INFORMATION SUPPLIED =
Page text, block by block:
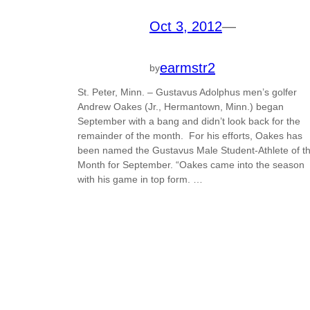
Oct 3, 2012—
byearmstr2
St. Peter, Minn. – Gustavus Adolphus men’s golfer
Andrew Oakes (Jr., Hermantown, Minn.) began
September with a bang and didn’t look back for the
remainder of the month. For his efforts, Oakes has
been named the Gustavus Male Student-Athlete of
Month for September. “Oakes came into the season
with his game in top form. …
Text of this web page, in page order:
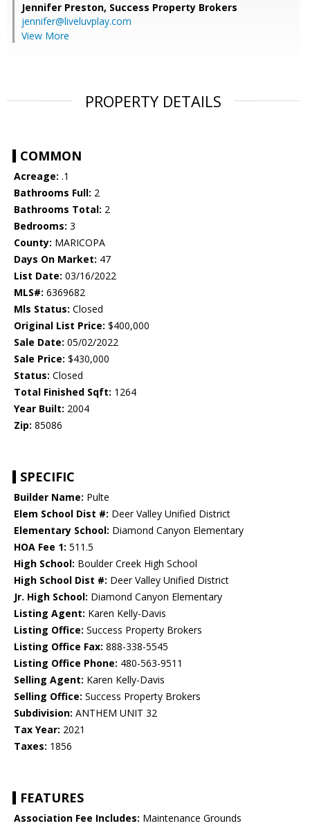
Jennifer Preston, Success Property Brokers
jennifer@liveluvplay.com
View More
PROPERTY DETAILS
COMMON
Acreage: .1
Bathrooms Full: 2
Bathrooms Total: 2
Bedrooms: 3
County: MARICOPA
Days On Market: 47
List Date: 03/16/2022
MLS#: 6369682
Mls Status: Closed
Original List Price: $400,000
Sale Date: 05/02/2022
Sale Price: $430,000
Status: Closed
Total Finished Sqft: 1264
Year Built: 2004
Zip: 85086
SPECIFIC
Builder Name: Pulte
Elem School Dist #: Deer Valley Unified District
Elementary School: Diamond Canyon Elementary
HOA Fee 1: 511.5
High School: Boulder Creek High School
High School Dist #: Deer Valley Unified District
Jr. High School: Diamond Canyon Elementary
Listing Agent: Karen Kelly-Davis
Listing Office: Success Property Brokers
Listing Office Fax: 888-338-5545
Listing Office Phone: 480-563-9511
Selling Agent: Karen Kelly-Davis
Selling Office: Success Property Brokers
Subdivision: ANTHEM UNIT 32
Tax Year: 2021
Taxes: 1856
FEATURES
Association Fee Includes: Maintenance Grounds
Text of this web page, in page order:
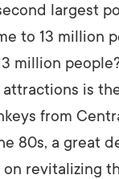
largest
to 13 million
million
is
from
80s, a great
on revitalizing
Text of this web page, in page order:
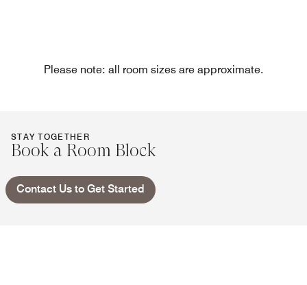
Please note: all room sizes are approximate.
STAY TOGETHER
Book a Room Block
Contact Us to Get Started
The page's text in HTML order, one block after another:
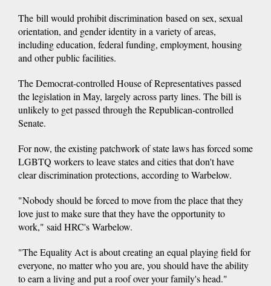
The bill would prohibit discrimination based on sex, sexual
orientation, and gender identity in a variety of areas,
including education, federal funding, employment, housing
and other public facilities.
The Democrat-controlled House of Representatives passed
the legislation in May, largely across party lines. The bill is
unlikely to get passed through the Republican-controlled
Senate.
For now, the existing patchwork of state laws has forced some
LGBTQ workers to leave states and cities that don't have
clear discrimination protections, according to Warbelow.
"Nobody should be forced to move from the place that they
love just to make sure that they have the opportunity to
work," said HRC's Warbelow.
"The Equality Act is about creating an equal playing field for
everyone, no matter who you are, you should have the ability
to earn a living and put a roof over your family's head."
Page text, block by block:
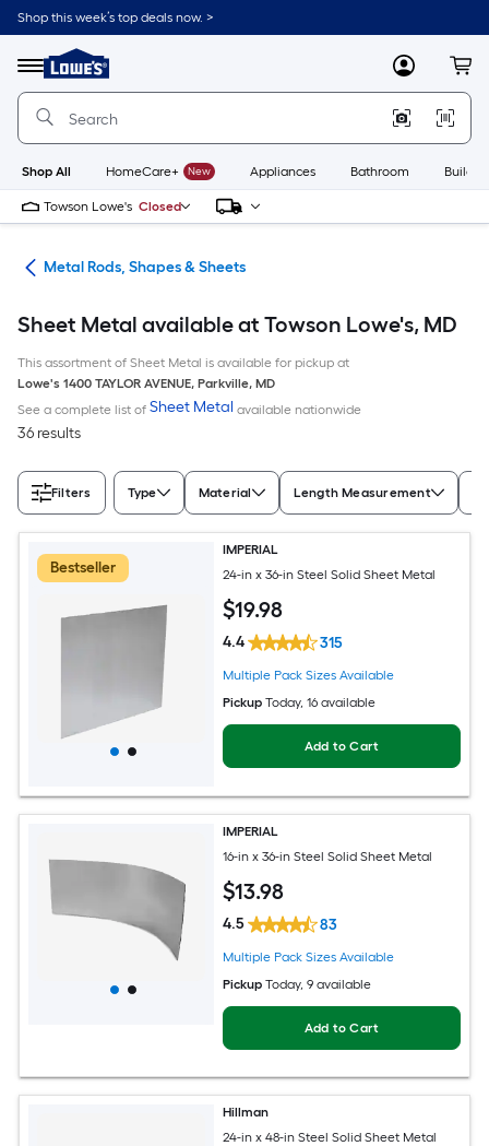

EXERCISE = The string to find is "bill"; copy every line of the listing that has it.

ANSWER TO THIS PROBLEM =
The bill would prohibit discrimination based on sex, sexual
the legislation in May, largely across party lines. The bill is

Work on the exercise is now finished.